Modeling thermal responses in human subjects following extended exposure to radiofrequency energy

Kenneth R Foster¹ and Eleanor R Adair²

¹Department of Bioengineering, University of Pennsylvania, 220 S. 33rd St., Philadelphia PA 19104-6392, USA

²50 Deepwood Drive, Hamden, CT 06517, USA

author email corresponding author email

BioMedical Engineering OnLine 2004, 3:4doi:10.1186/1475-925X-3-4


Published:	28 February 2004

Abstract

Background

This study examines the use of a simple thermoregulatory model for the human body exposed to extended (45 minute) exposures to radiofrequency/microwave (RF/MW) energy at different frequencies (100, 450, 2450 MHz) and under different environmental conditions. The exposure levels were comparable to or above present limits for human exposure to RF energy.

Methods

We adapted a compartmental model for the human thermoregulatory system developed by Hardy and Stolwijk, adding power to the torso skin, fat, and muscle compartments to simulate exposure to RF energy. The model uses values for parameters for "standard man" that were originally determined by Hardy and Stolwijk, with no additional adjustment.

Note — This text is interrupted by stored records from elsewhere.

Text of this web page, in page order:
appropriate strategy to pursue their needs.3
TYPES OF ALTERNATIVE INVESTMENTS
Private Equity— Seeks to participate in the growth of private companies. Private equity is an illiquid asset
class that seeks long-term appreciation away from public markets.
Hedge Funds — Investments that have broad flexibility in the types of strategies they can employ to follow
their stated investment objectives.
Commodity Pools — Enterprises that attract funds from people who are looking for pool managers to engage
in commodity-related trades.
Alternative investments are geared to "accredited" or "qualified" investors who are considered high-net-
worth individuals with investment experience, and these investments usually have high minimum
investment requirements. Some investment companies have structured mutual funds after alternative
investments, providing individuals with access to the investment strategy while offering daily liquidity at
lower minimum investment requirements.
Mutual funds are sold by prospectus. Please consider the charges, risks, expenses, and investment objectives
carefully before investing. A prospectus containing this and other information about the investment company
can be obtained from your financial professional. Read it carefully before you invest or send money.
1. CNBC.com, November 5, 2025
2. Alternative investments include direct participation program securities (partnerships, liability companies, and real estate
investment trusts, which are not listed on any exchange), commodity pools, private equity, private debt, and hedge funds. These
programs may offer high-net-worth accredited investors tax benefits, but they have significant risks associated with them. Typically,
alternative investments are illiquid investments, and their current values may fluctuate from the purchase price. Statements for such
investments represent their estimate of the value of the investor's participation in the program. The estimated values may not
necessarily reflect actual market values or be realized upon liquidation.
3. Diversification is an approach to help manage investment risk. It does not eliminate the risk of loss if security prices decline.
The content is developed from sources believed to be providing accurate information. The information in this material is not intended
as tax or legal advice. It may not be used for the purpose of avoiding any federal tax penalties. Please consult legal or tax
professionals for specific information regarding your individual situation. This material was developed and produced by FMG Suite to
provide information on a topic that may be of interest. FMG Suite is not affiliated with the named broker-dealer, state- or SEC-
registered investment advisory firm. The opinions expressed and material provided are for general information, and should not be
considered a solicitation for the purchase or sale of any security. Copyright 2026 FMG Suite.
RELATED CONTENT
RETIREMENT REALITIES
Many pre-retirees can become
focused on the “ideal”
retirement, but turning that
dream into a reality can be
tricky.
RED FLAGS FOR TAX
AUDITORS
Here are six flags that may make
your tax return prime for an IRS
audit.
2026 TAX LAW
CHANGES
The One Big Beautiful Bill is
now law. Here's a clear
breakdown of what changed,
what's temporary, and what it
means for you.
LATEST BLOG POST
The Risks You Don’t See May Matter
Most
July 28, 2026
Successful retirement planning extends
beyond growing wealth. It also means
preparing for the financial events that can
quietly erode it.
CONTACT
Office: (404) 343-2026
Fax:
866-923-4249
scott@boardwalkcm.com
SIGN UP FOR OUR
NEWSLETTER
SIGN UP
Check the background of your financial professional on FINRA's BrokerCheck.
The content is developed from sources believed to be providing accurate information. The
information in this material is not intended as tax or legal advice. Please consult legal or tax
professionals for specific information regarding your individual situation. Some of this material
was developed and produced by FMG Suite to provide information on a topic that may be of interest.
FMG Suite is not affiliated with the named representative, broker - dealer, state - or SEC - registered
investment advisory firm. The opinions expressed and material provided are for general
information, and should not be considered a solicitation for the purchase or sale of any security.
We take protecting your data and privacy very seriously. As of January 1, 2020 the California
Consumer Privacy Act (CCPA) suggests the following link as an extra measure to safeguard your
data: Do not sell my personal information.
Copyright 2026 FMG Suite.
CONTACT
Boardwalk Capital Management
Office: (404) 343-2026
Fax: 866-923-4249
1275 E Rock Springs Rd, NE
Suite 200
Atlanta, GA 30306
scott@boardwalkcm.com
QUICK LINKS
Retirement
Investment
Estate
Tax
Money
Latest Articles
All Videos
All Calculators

The model predicts changes in core and skin temperatures, sweat rate, and changes in skin blood flow as a result of RF energy exposure.

Results

The model yielded remarkably good quantitative agreement between predicted and measured changes in skin and core temperatures, and qualitative agreement between predicted and measured changes in skin blood flow. The model considerably underpredicted the measured sweat rates.

Conclusions

The model, with previously determined parameter values, was successful in predicting major aspects of human thermoregulatory response to RF energy exposure over a wide frequency range, and at different environmental temperatures. The model was most successful in predicting changes in skin temperature, and it provides insights into the mechanisms by which the heat added to body by RF energy is dissipated to the environment. Several factors are discussed that may have contributed to the failure to account properly for sweat rate. Some features of the data, in particular heating of the legs and ankles during exposure at 100 MHz, would require a more complex model than that considered here.